Asymptotic behavior of solutions toward the rarefaction waves to the Cauchy problem for the generalized Benjamin-Bona-Mahony-Burgers equation with dissipative term

TL;DR

This paper analyzes the long-term behavior of solutions to a generalized Benjamin-Bona-Mahony-Burgers equation with dissipation, proving solutions tend to rarefaction waves over time and establishing their stability.

Contribution

It demonstrates the asymptotic stability of rarefaction waves for the generalized Benjamin-Bona-Mahony-Burgers equation with dissipative terms, extending results to related KdV-Burgers equations.

Findings

Solutions tend toward rarefaction waves as time approaches infinity.

Proves global asymptotic stability of rarefaction waves.

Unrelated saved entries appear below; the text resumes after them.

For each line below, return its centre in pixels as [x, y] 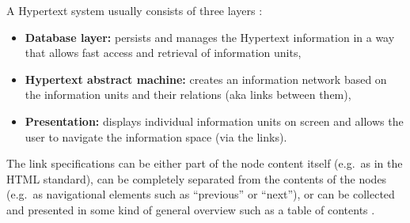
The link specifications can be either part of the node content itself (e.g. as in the [205, 163]
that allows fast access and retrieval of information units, [163, 53]
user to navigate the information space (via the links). [156, 136]
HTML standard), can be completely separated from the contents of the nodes [197, 178]
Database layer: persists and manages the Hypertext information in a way [210, 37]
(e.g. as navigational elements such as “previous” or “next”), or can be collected [201, 194]
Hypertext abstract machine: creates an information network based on [206, 79]
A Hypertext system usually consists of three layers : [135, 10]
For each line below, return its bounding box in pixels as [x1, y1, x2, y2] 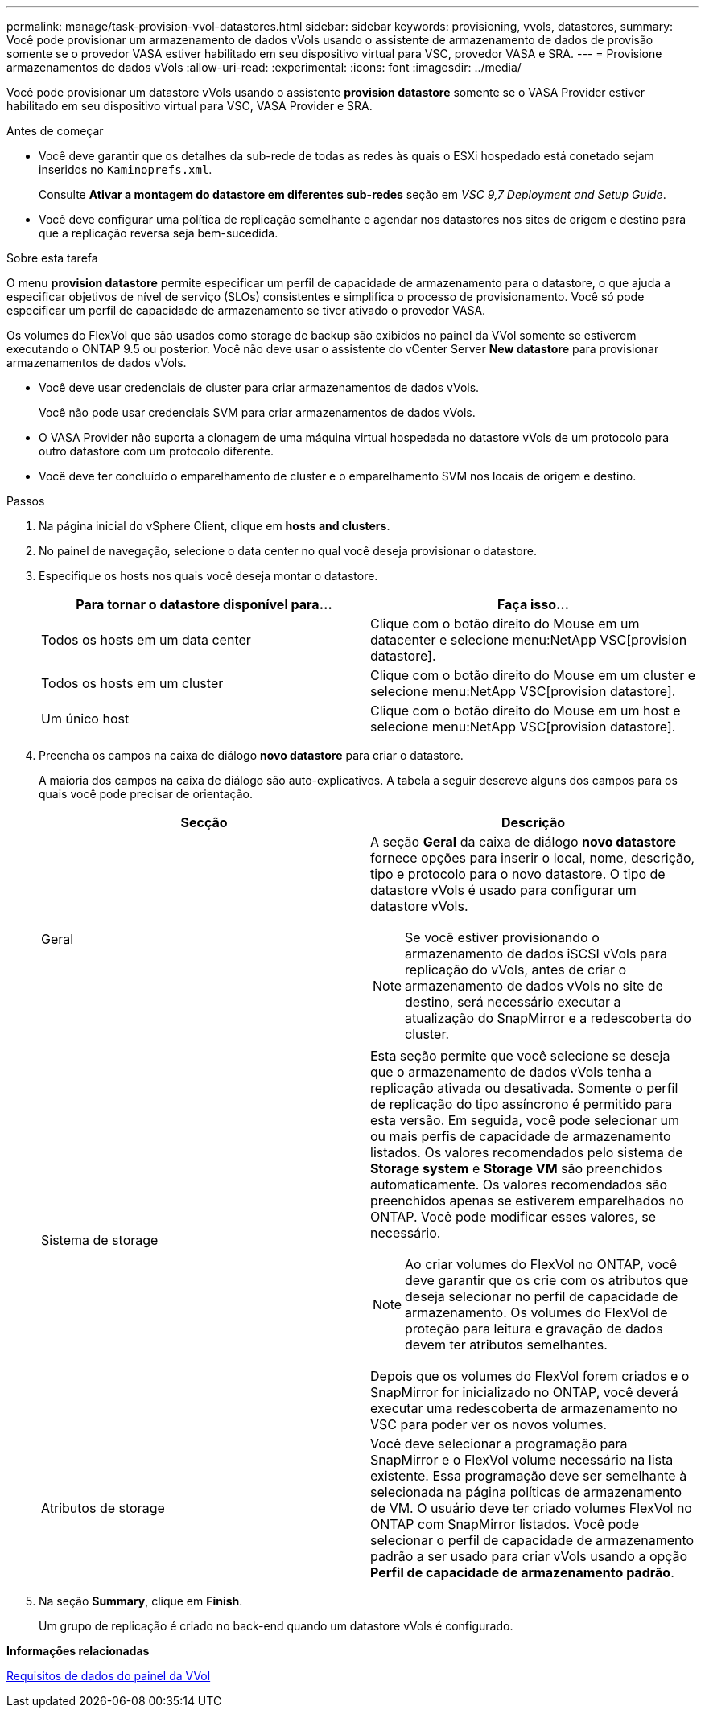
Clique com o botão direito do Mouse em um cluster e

Extends stability results to generalized KdV-Burgers equations.

Abstract

In this paper, we investigate the asymptotic behavior of solutions to the Cauchy problem with the far field condisiton for the generalized Benjamin-Bona-Mahony-Burgers equation with a fourth-order dissipative term. When the corresponding Riemann problem for the hyperbolic part admits a Riemann solution which consists of single rarefaction wave, it is proved that the solution of the Cauchy problem tends toward the rarefaction wave as time goes to infinity. We can further obtain the same global asymptotic stability of the rarefaction wave to the generalized Korteweg-de Vries-Benjamin-Bona-Mahony-Burgers equation with a fourth-order dissipative term as the former one.